Oct 11 21:21:04 40fa62f resin-supervisor[14354]: [success] Device state apply success
Oct 11 21:21:04 40fa62f 28769d824dbb[13183]: [success] Device state apply success
Oct 11 21:21:08 40fa62f 28769d824dbb[13183]: [info]    Internet Connectivity: OK
Oct 11 21:21:08 40fa62f resin-supervisor[14354]: [info]    Internet Connectivity: OK

Not 100% sure if I’m reading this right, but it looks like there was a quick disconnect/reconnect on the ethernet interface (possible - this one is going through a wifi bridge), and for some reason that triggered a full supervisor restart. Is that correct? Why would a change, or in this case a simple reconnect, on an external network interface cause the supervisor or containers to restart? Our devices need to operate continuously through brief internet outages, and the services can’t shut down or restart for something like this.

I granted support access to the device in case anyone wants to take a look. I’ve also attached the full journalctl output for the above snippet here:

atlas-container-crash.log (19.0 KB)

I also noticed a ton of blob data prints from my containers that seem to be flooding the log output a little. Not really sure what those are?

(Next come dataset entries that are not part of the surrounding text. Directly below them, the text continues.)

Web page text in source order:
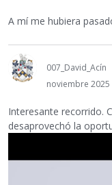
A mí me hubiera
007_David_Acín
noviembre 2025
Interesante recorrido.
desaprovechó la
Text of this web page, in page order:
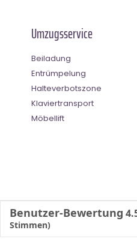
Umzugsservice
Beiladung
Entrümpelung
Halteverbotszone
Klaviertransport
Möbellift
Benutzer-Bewertung
Stimmen)
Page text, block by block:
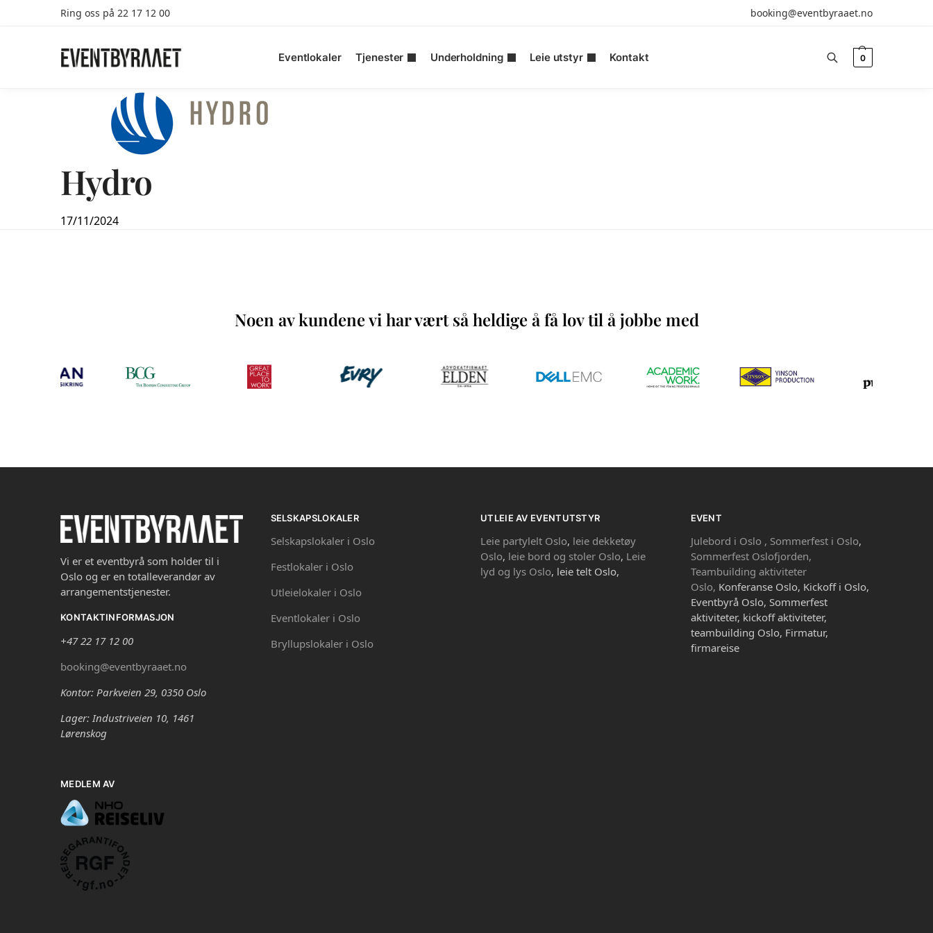
Ring oss på 22 17 12 00 booking@eventbyraaet.no
Eventlokaler Tjenester Underholdning Leie utstyr Kontakt
Search
0
Hydro
17/11/2024
Noen av kundene vi har vært så heldige å få lov til å jobbe med
Vi er et eventbyrå som holder til i
Oslo og er en totalleverandør av
arrangementstjenester.
KONTAKTINFORMASJON
+47 22 17 12 00
booking@eventbyraaet.no
Kontor: Parkveien 29, 0350 Oslo
Lager: Industriveien 10, 1461
Lørenskog
MEDLEM AV
SELSKAPSLOKALER
Selskapslokaler i Oslo
Festlokaler i Oslo
Utleielokaler i Oslo
Eventlokaler i Oslo
Bryllupslokaler i Oslo
UTLEIE AV EVENTUTSTYR
Leie partylelt Oslo, leie dekketøy
Oslo, leie bord og stoler Oslo, Leie
lyd og lys Oslo, leie telt Oslo,
EVENT
Julebord i Oslo , Sommerfest i Oslo,
Sommerfest Oslofjorden,
Teambuilding aktiviteter
Oslo, Konferanse Oslo, Kickoff i Oslo,
Eventbyrå Oslo, Sommerfest
aktiviteter, kickoff aktiviteter,
teambuilding Oslo, Firmatur,
firmareise

Also, not sure if it’s relevant or not but just before that it looks like something segfaulted somewhere in the supervisor:

Oct 11 21:20:33 40fa62f balenad[1090]: fatal error: unexpected signal during runtime execution
Oct 11 21:20:33 40fa62f balenad[1090]: [signal SIGSEGV: segmentation violation code=0x2 addr=0xffff9e626150 pc=0xffff9e4b0a94]
Oct 11 21:20:33 40fa62f balenad[1090]: runtime stack:
Oct 11 21:20:33 40fa62f balenad[1090]: runtime.throw(0x17ffed4, 0x2a)
Oct 11 21:20:33 40fa62f balenad[1090]:         /usr/lib/go/src/runtime/panic.go:616 +0x5c
Oct 11 21:20:33 40fa62f balenad[1090]: runtime.sigpanic()
Oct 11 21:20:33 40fa62f balenad[1090]:         /usr/lib/go/src/runtime/signal_unix.go:372 +0x23c
Oct 11 21:20:33 40fa62f balenad[1090]: goroutine 18518 [syscall]:
Oct 11 21:20:33 40fa62f balenad[1090]: runtime.cgocall(0x131d930, 0x4420c50bf8, 0x100)
...
Oct 11 21:20:33 40fa62f balenad[1090]: goroutine 26 [select]:
Oct 11 21:20:33 40fa62f balenad[1090]: github.com/docker/docker/libcontainerd/supervisor.(*remote).monitorDaemon(0x44200db380, 0x1984540, 0x44207e4740)
Oct 11 21:20:33 40fa62f balenad[1090]:         /yocto/resin-board/build/tmp/work/aarch64-poky-linux/balena/18.09.17-dev+git2ab17e0536b6a4528b33c75e8f350447e9882af0-r0/git/src/import/.gopath/src/github.com/docker/docker/libcontainerd/supervisor/remote_daemon.go:252 +0x624
Oct 11 21:20:33 40fa62f balenad[1090]: created by github.com/docker/docker/libcontainerd/supervisor.Start
...
Oct 11 21:20:33 40fa62f systemd[1]: balena.service: Main process exited, code=exited, status=2/INVALIDARGUMENT
Oct 11 21:20:33 40fa62f systemd[1]: balena.service: Failed with result 'exit-code'.
Oct 11 21:20:33 40fa62f resin-supervisor[4196]: time="2020-10-11T21:20:33.139838050Z" level=error msg="error waiting for container: unexpected EOF"
Oct 11 21:20:33 40fa62f systemd[1]: resin-supervisor.service: Main process exited, code=exited, status=125/n/a
Oct 11 21:20:33 40fa62f systemd[1]: resin-supervisor.service: Failed with result 'exit-code'.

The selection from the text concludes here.